A casi cinco años de la entrega del Informe Final de la Comisión de la Verdad y Reconciliación, el país que se desangró durante dos décadas nos sigue hablando, esta vez, desde las fosas, pero también desde la indiferencia.
Desde hace varias semanas, el Equipo Peruano de Antropología Forense, en apoyo de la labor del Ministerio Público y el Instituto de Medicina Legal, viene practicando las exhumaciones de la mayor fosa común encontrada en el país, ubicada en la localidad de Putis, en la provincia de Huamanga (Ayacucho). Hasta el día de hoy, se han identificado a 123 víctimas y se calcula que se podrían encontrar los restos de 400 personas. Los fallecidos fueron asesinados por miembros del Ejército Peruano en 1984.
Ver en los reportajes periodísticos que se han hecho sobre el tema los rostros de los familiares de las víctimas me hace recordar cuanto nos hace falta en el Perú por acercarnos y entender ciertos tipos de dolor. Hijos, padres, hermanos, esposos de los que no se tuvo noticia por años, o de los que se sabía que estaban enterrados todos juntos, mezclados, sin un lugar digno donde darles sepultura, donde procesar el duelo, el dolor, la injusticia.
Recuerdo cuando, en pleno trabajo de la CVR, los comisionados fueron a Lucanamarca a darle sepultura a los muertos de una de las mayores masacres de Sendero Luminoso, junto al Presidente Toledo. Creo que fue la primera vez que pude ver a personas de Lima acercarse al dolor de nuestro pueblo con la solidaridad y reconocimiento de que son ciudadanos iguales que nosotros.

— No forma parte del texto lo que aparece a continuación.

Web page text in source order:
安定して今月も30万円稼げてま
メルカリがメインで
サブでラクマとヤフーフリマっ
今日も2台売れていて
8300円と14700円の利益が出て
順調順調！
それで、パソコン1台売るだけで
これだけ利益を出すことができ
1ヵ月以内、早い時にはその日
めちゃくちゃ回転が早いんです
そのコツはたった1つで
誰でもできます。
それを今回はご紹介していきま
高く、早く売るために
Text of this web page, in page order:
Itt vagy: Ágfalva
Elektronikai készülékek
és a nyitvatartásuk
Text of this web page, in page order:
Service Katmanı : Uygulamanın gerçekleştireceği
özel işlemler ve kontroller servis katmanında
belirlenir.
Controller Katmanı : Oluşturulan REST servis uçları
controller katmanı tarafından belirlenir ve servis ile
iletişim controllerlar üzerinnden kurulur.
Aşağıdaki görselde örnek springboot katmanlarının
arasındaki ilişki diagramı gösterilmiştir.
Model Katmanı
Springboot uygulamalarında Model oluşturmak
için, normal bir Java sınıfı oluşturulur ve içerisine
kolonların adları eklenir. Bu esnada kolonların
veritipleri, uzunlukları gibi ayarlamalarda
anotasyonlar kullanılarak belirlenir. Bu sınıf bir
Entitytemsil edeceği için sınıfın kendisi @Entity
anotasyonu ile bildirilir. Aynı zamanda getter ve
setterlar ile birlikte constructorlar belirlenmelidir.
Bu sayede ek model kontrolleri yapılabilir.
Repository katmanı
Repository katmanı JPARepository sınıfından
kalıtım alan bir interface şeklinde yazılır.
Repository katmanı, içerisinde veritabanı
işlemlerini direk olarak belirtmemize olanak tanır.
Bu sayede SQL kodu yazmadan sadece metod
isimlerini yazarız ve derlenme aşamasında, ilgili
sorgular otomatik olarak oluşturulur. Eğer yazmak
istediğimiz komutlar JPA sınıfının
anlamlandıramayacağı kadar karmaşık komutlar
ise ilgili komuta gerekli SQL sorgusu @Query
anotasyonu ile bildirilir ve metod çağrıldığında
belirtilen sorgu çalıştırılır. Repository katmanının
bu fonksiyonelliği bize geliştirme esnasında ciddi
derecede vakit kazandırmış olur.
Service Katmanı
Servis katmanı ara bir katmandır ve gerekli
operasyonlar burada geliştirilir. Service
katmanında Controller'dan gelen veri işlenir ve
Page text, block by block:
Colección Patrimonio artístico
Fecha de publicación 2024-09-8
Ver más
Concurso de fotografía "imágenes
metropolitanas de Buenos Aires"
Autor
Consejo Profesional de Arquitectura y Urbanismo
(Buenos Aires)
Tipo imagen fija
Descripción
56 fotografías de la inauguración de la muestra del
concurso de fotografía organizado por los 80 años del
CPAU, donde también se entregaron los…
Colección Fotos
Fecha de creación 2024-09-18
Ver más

El conflicto nos afectó a todos. Y hoy comparto por primera vez en público dos experiencias cercanas, las más cercanas que tuve durante el conflicto. La primera tiene que ver con uno de mis tíos más queridos, oficial de la Policía de alto grado durante la década de los ochenta, a quien, por supuesto, los senderistas llamaban a amenazarlo. Su hijo, mi primo, quien sufría de una discapacidad mental, contestó varias de las llamadas y ello hizo que su recuperación fuera sustancialmente menor a la que hubiese tenido en otro tipo de contexto. Hoy, mi tío, jubilado de la Policía, sigue trabajando como catedrático en cuatro universidades para seguir pagando el tratamiento de mi primo.
La segunda experiencia se desarrolló durante la crisis de los rehenes de la residencia del Embajador del Japón. La esposa del honesto magistrado Carlos Giusti le pidió a mi mamá – con quien trabajaba – que le ayudara a imprimir unas pancartas a favor de una salida pacífica para el drama que se vivía en San Isidro. Mi madre no solo le imprimió las pancartas, sino que la reconfortó todos los días que se veían en la oficina. Iris de Giusti presentía que su esposo no regresaría a casa si es que había una incursión militar. El día del velorio, mis papás estuvieron allí y se fueron en el momento en que llegó quien dio la orden de hacer dicho operativo que, siendo un éxito militar y salvando la vida de la mayor parte de cautivos, costó la vida de 17 personas.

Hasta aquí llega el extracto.